## [Aim of the task]
Only one stretch of the data below should be repeated: the lines from the line containing "Use shape and" through the line containing "信息。我们先给出具体 的结构体的定义如下： (7, 228, 266, 247)", inclusive, exactly as they are.
**** Source data
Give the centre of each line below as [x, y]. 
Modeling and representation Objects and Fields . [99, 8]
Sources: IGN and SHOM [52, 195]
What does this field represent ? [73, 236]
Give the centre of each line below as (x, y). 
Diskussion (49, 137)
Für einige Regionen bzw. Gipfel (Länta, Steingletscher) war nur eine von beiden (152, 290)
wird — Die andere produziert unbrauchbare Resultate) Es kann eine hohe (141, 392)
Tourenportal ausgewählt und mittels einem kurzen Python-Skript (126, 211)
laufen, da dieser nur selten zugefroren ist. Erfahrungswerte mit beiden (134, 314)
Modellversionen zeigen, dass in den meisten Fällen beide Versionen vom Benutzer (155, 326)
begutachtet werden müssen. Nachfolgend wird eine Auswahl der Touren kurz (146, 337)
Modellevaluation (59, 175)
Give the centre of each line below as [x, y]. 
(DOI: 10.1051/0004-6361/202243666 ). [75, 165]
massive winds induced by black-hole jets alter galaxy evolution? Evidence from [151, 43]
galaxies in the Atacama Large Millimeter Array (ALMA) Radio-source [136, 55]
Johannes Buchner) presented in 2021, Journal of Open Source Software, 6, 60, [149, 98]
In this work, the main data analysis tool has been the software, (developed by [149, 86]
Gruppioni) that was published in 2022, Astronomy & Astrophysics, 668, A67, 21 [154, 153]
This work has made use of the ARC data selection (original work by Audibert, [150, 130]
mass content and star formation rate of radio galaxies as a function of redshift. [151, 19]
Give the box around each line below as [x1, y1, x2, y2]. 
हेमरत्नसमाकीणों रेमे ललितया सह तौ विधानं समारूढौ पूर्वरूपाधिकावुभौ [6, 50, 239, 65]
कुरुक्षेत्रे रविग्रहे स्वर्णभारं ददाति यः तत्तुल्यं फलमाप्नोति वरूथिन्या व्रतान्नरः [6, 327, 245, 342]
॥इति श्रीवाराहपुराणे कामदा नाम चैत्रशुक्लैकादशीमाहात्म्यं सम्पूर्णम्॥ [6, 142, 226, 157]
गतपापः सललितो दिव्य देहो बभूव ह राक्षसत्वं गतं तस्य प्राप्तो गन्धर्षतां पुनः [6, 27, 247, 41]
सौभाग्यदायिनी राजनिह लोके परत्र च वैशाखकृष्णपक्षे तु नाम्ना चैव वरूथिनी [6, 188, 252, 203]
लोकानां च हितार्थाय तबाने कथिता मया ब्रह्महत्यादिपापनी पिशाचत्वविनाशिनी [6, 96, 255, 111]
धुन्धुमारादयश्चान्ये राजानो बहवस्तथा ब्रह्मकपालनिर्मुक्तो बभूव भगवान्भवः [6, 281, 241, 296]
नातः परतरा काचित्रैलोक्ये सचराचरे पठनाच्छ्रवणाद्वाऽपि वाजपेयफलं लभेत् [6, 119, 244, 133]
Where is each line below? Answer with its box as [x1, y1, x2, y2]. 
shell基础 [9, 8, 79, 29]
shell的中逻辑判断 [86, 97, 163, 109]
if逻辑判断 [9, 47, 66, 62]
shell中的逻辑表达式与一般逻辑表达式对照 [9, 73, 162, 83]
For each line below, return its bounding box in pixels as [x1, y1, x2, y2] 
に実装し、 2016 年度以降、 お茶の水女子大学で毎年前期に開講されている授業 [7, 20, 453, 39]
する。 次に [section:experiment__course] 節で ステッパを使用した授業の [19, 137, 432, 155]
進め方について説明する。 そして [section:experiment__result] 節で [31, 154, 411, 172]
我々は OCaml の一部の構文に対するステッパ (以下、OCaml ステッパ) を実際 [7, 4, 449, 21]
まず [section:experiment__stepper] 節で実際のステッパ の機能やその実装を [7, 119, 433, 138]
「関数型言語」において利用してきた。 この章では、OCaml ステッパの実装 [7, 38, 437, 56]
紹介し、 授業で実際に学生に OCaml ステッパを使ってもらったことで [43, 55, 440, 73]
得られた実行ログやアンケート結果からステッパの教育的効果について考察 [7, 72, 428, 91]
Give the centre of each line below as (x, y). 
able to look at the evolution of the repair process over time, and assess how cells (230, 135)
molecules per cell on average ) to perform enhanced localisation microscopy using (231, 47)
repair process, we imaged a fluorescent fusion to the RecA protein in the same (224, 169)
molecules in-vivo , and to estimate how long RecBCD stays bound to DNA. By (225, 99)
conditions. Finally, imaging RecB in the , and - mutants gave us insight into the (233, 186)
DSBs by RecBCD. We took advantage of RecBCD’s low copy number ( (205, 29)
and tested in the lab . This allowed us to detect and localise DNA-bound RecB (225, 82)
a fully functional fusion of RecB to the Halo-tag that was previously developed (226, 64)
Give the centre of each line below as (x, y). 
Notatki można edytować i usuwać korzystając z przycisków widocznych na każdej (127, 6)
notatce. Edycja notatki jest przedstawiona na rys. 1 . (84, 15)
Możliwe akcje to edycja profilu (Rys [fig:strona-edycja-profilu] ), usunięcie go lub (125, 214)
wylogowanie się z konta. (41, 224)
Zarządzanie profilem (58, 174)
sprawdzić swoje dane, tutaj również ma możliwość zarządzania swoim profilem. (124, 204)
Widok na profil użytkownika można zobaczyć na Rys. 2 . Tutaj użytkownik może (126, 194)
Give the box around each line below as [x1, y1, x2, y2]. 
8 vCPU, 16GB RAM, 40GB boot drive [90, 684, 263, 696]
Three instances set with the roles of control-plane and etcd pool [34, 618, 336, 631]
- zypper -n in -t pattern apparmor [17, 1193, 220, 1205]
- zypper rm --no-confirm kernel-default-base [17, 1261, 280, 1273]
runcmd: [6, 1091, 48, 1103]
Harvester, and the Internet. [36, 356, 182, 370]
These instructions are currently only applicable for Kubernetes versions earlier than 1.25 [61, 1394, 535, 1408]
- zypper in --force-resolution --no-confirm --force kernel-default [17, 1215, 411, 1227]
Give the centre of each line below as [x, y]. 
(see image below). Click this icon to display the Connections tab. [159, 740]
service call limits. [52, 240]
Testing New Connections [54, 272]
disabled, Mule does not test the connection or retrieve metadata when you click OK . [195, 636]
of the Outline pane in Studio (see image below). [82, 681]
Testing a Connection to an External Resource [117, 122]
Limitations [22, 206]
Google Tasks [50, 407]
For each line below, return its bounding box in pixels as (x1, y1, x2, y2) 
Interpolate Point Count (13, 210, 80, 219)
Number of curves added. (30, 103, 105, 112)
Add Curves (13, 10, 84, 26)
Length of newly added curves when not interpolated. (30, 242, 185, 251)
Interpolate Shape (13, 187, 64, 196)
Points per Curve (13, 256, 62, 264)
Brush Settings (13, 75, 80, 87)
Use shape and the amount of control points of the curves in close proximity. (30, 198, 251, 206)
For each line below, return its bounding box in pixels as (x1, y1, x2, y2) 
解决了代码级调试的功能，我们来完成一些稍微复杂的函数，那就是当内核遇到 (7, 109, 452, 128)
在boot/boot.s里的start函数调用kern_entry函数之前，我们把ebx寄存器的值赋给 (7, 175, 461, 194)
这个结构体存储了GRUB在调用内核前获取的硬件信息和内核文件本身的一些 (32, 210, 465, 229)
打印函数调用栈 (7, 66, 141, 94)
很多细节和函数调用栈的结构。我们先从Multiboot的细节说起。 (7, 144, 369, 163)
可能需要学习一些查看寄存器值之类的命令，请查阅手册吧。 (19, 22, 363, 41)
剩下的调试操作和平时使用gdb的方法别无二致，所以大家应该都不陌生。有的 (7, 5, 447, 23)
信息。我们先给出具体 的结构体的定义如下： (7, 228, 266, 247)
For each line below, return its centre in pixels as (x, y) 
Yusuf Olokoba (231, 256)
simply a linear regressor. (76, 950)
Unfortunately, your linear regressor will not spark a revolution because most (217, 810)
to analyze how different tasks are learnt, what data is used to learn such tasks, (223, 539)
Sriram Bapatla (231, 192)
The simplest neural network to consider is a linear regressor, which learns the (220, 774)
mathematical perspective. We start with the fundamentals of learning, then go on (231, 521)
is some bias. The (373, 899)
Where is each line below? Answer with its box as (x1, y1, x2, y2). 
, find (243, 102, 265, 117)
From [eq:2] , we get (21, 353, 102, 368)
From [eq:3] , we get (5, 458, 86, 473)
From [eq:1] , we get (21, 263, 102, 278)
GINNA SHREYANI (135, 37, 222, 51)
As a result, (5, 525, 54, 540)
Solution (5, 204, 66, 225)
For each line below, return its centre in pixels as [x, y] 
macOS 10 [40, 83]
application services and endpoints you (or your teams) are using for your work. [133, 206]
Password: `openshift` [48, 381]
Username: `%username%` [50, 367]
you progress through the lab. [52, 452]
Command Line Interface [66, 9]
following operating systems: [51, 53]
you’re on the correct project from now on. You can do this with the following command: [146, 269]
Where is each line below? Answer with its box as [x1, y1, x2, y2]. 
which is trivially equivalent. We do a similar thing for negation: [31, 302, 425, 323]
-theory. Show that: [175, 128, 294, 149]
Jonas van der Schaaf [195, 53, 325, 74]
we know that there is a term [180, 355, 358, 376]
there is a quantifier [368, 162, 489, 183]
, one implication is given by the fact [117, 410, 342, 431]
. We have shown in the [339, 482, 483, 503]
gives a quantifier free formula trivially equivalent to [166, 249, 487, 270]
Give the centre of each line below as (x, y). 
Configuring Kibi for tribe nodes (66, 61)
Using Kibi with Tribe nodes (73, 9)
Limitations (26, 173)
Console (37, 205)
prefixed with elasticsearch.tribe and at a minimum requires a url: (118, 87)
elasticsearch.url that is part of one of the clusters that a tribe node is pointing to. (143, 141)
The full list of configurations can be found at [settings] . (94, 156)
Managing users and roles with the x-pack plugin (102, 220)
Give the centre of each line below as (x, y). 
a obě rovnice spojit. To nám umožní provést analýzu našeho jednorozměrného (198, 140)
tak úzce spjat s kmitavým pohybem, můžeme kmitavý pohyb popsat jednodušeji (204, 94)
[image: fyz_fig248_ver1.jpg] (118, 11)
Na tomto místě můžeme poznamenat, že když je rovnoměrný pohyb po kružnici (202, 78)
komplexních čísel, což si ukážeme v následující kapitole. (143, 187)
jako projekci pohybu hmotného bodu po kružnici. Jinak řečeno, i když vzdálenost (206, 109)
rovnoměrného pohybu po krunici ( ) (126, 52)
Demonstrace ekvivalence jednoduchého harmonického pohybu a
********
## [Response box]
Use shape and the amount of control points of the curves in close proximity. (30, 198, 251, 206)
For each line below, return its bounding box in pixels as (x1, y1, x2, y2) 
解决了代码级调试的功能，我们来完成一些稍微复杂的函数，那就是当内核遇到 (7, 109, 452, 128)
在boot/boot.s里的start函数调用kern_entry函数之前，我们把ebx寄存器的值赋给 (7, 175, 461, 194)
这个结构体存储了GRUB在调用内核前获取的硬件信息和内核文件本身的一些 (32, 210, 465, 229)
打印函数调用栈 (7, 66, 141, 94)
很多细节和函数调用栈的结构。我们先从Multiboot的细节说起。 (7, 144, 369, 163)
可能需要学习一些查看寄存器值之类的命令，请查阅手册吧。 (19, 22, 363, 41)
剩下的调试操作和平时使用gdb的方法别无二致，所以大家应该都不陌生。有的 (7, 5, 447, 23)
信息。我们先给出具体 的结构体的定义如下： (7, 228, 266, 247)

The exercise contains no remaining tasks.